This repository holds two simple class wrapper implementing some word embedding models.
- MongoWordEmbedding implements a MongoDB based wrapper that consume embeddings from a mongoDB database, this is memory efficient but require a MongoDB instance.
- WordEmbedding implements an in memory wrapper that loads the models into the memory, this is memory inefficient but do not require a MongoDB instance.

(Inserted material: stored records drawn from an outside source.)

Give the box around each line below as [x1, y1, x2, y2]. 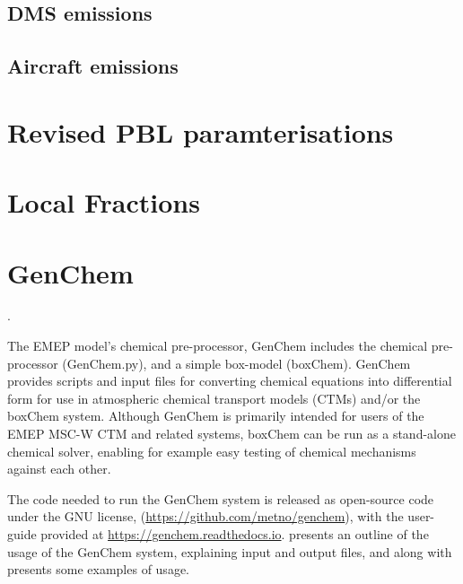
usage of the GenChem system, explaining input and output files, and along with [7, 542, 452, 561]
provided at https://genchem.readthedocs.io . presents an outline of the [40, 524, 429, 543]
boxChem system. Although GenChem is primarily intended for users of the [7, 406, 424, 425]
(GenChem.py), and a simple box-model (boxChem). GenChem [62, 353, 411, 372]
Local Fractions [7, 184, 200, 221]
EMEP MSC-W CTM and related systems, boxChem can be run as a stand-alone [7, 424, 456, 442]
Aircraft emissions [7, 52, 179, 80]
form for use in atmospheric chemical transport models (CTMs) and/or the [7, 388, 421, 407]
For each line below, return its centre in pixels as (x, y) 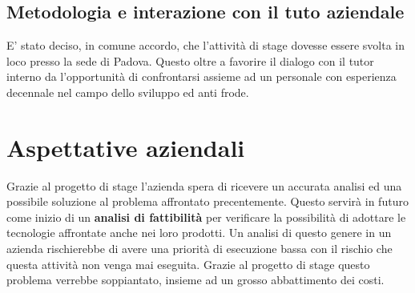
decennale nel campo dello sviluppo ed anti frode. (128, 92)
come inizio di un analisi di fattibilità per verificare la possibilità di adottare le (206, 217)
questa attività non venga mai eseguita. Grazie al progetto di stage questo (188, 264)
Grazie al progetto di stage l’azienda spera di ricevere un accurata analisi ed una (204, 185)
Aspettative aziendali (126, 147)
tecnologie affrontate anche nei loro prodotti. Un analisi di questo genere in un (199, 233)
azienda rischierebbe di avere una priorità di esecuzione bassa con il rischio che (199, 249)
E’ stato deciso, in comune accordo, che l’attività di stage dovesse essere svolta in (206, 45)
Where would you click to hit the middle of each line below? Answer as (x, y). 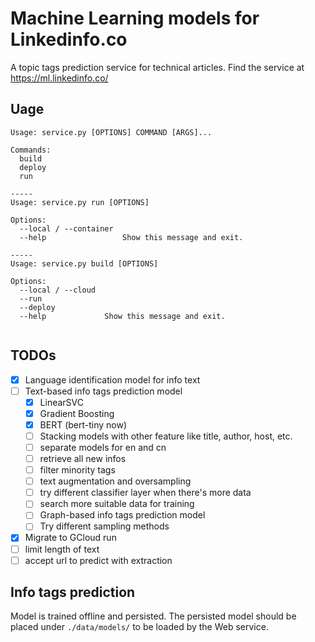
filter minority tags (77, 470)
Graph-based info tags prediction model (122, 515)
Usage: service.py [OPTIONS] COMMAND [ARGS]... (111, 132)
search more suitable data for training (117, 504)
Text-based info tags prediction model (103, 391)
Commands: (31, 150)
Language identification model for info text (112, 379)
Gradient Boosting (77, 413)
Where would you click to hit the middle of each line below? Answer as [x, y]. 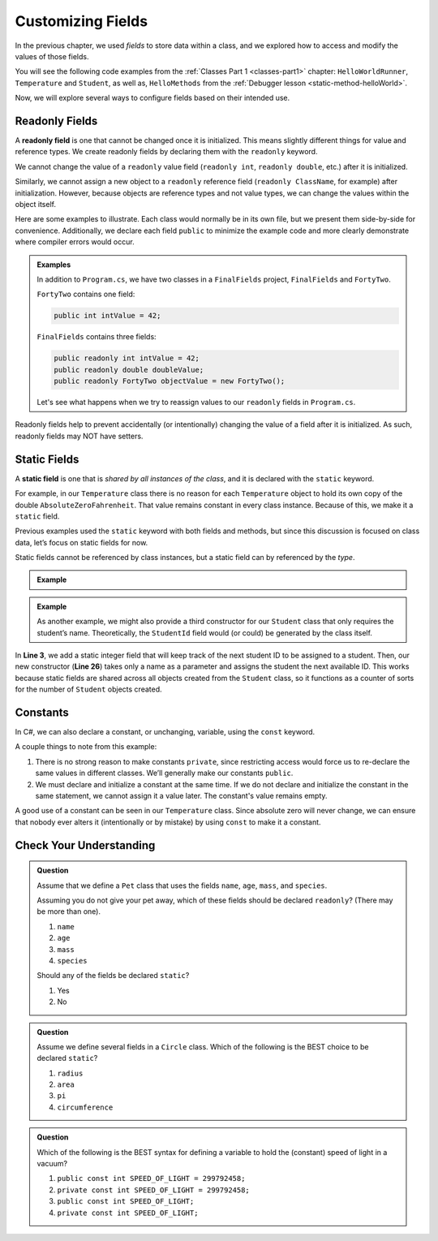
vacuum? [52, 1164]
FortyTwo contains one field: [86, 294]
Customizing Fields [82, 21]
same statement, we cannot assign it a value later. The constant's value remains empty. [181, 796]
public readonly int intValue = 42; [127, 358]
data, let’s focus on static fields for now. [82, 542]
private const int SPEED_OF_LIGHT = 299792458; [154, 1190]
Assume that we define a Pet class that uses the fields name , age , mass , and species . [182, 886]
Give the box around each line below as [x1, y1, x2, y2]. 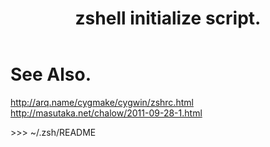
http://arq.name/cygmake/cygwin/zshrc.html [10, 96, 194, 108]
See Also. [10, 63, 92, 86]
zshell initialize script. [74, 7, 262, 30]
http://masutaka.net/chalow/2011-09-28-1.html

- Word2Vec: TODO insert link
- FastText (en): TODO insert link
- FastText (Aligned): https://fasttext.cc/docs/en/aligned-vectors.html a. Spanish: https://dl.fbaipublicfiles.com/fasttext/vectors-aligned/wiki.es.align.vec b. English: https://dl.fbaipublicfiles.com/fasttext/vectors-aligned/wiki.en.align.vec c. Portugese: https://dl.fbaipublicfiles.com/fasttext/vectors-aligned/wiki.pt.align.vec
- LSA:
The MongoWordEmbedding uses MongoDB, in order to use that version a running conextion to a MongoDB with read/write permisions is required
- Install MongoDB if you intend to use MongoWordEmbedding.
- Clone this repo.
- Enter to the repo root dir from a console.
- python setup.py install.
- Configure settings.json.
The settings.json file stores the following configuration:
{
'embeddings_folder': path to the folder where the embedding model files are stored with the structire shown in (1)
'mongo_client': a dictionary with the parameters of the Pymongo.MongoClient(**parameters) database conexion method
}
(1) The word embedding folder and file structure is the following:
word_mebddings_folder
|
├── word2vec
| └── GoogleNews-vectors-negative300.bin
|
├── fasttext
| └── cc.en.300.bin
|
├── glove
| └── glove.840B.300d.txt
|
└── LSA
└── tasa_300
└── matrix.npy
from MultiModelWordEmbedding.WordEmbedding import WordEmbedding
w2v = WordEmbedding('Word2Vec')
w2v['cat']
from MultiModelWordEmbedding.MongoWordEmbedding import download_embedding_models, MongoWordEmbedding
download_embedding_models('words_embedding_folder')
w2v = MongoWordEmbedding('Word2Vec')
w2v['cat']